The workday was weird today. The other developers and I were called in to help with an interview of a prospective hire, an older gentleman with a grey pony tail. He seemed knowledgeable, if a bit of a talker. I didn't really have any questions for him except for about the Raspberry Pi he'd mentioned. And then, just as the interview was wrapping up, things were cut short by a firealarm. This causes us to all assemble out in front, where we had nothing to do but chit-chat. This was a wonderful thing, because it gave me an opportunity to learn things about my normally-silent colleagues. For example, Victoria claimed to be into mining Bitcoin with a special rig she set up, though she admitted that the return on investment made the whole operation pointless; all the easy Bitcoin was extracted by the Chinese before the Bitcoin bubble began to build.
Evidently our "fire" wasn't the only one in the village, and so it took awhile for the fire department to respond.

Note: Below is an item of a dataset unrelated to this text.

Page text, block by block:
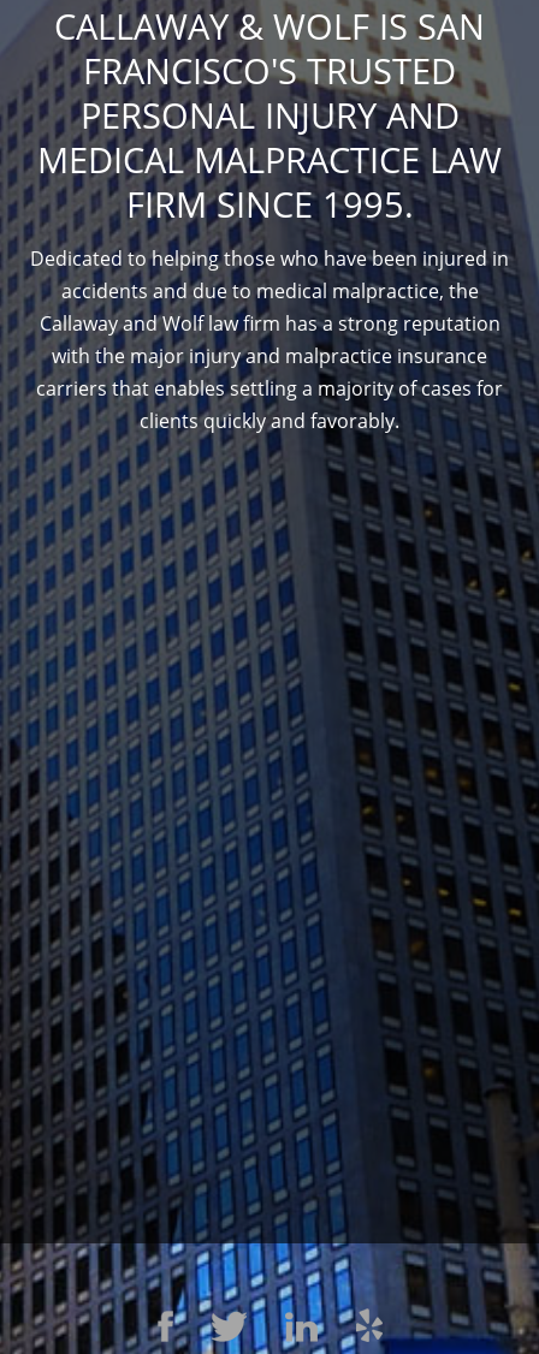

Apparently a more pressing issue was a battery fire resulting from a car crash. What with all these hybrids and battery-powered cars, the risk of dangerous battery fires has increased. Still, I pointed out, that's nothing like a good old fashion Volkswagen Beetle engine block fire. Those things were machined out of solid magnesium. After the fire department arrived with their hook & ladder and oxygen backpacks just to turn off the alarm, we returned to work, though that only lasted for an hour at the most before another alarm sounded. Evidently someone was fucking up in one of the other spaces rented in our building. This time my immediate boss noticed (for the first time) my "Portland Fucking Oregon" mug, and this got us to talking about Portland and my love of the place. My colleagues seem more buttoned-down and conservative than me (both politically and socially), but they nevertheless seemed to get the joy that comes from dragging a pool table out to the sidewalk (which is always my go-to example of the sort of thing one can expect to see in Portland, a city that hopes to "stay weird").
I snuck out of work extra-early, partly because I'd been there since before 8:20am. I drove through the cold pouring rain and arrived home before Gretchen had left to teach her creative writing class at Shawangunk Correctional Facility. Since the windshield wipers are so bad on the Prius, I convinced her to drive there in the Subaru instead.
I should mention that, after much successive approximation, I've got the Subaru oxygen sensor hack nearly dialed-in. The values now are as specified in this diagram, with a 2 microfarad capacitor between the oxygen sensor signal wire and ground, a 330 kilohm resistor between that signal and the car's computer, and a 100 microfarad capacitor between the input to the computer and ground.
That 2 microfarad capacitor is the only one whose values I've been changing in response to error codes. When I've gotten a P0139, I've lowered the capacitance. When I've gotten a P0420, I've raised it. Today on the way to work, after over a hundred miles of no errors, I got a P0420 error. Since I know I get a P0139 error when that capacitor is at 4.7 microfarads, I won't be raising it to that value. I'll be trying something like 3 microfarads and see how that works.